Reproduce the entries beneath exactly, without their images.

§

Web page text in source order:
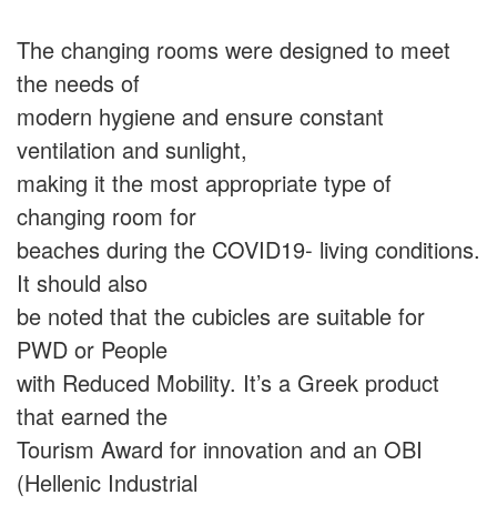
The changing rooms were designed to meet
the needs of
modern hygiene and ensure constant
ventilation and sunlight,
making it the most appropriate type of
changing room for
beaches during the COVID19- living conditions.
It should also
be noted that the cubicles are suitable for
PWD or People
with Reduced Mobility. It’s a Greek product
that earned the
Tourism Award for innovation and an OBI
(Hellenic Industrial
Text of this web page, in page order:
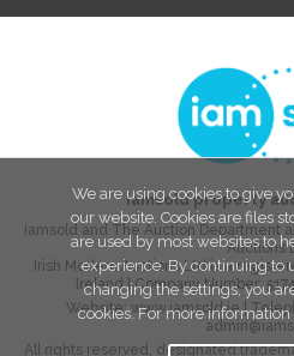
We are using cookies to give
our website. Cookies are files
are used by most websites to
experience. By continuing to
changing the settings, you
cookies. For more
iamsold property
iamsold and The Auction Department
Auctions
Irish Modern Auctions Ltd is a
Ireland | Company Number:
Website:www.iamsold.ie|
All rights reserved, designated
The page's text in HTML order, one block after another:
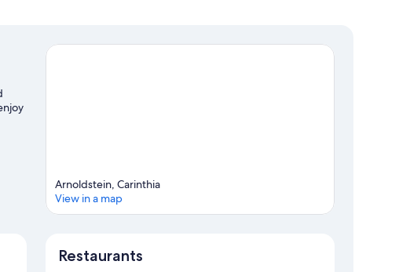
Arnoldstein, Carinthia
View in a map
Restaurants

§

Exercise response:
Web page text in source order:
The changing rooms were designed to meet
the needs of
modern hygiene and ensure constant
ventilation and sunlight,
making it the most appropriate type of
changing room for
beaches during the COVID19- living conditions.
It should also
be noted that the cubicles are suitable for
PWD or People
with Reduced Mobility. It’s a Greek product
that earned the
Tourism Award for innovation and an OBI
(Hellenic Industrial
Text of this web page, in page order:
We are using cookies to give
our website. Cookies are files
are used by most websites to
experience. By continuing to
changing the settings, you
cookies. For more
iamsold property
iamsold and The Auction Department
Auctions
Irish Modern Auctions Ltd is a
Ireland | Company Number:
Website:www.iamsold.ie|
All rights reserved, designated
The page's text in HTML order, one block after another:
Arnoldstein, Carinthia
View in a map
Restaurants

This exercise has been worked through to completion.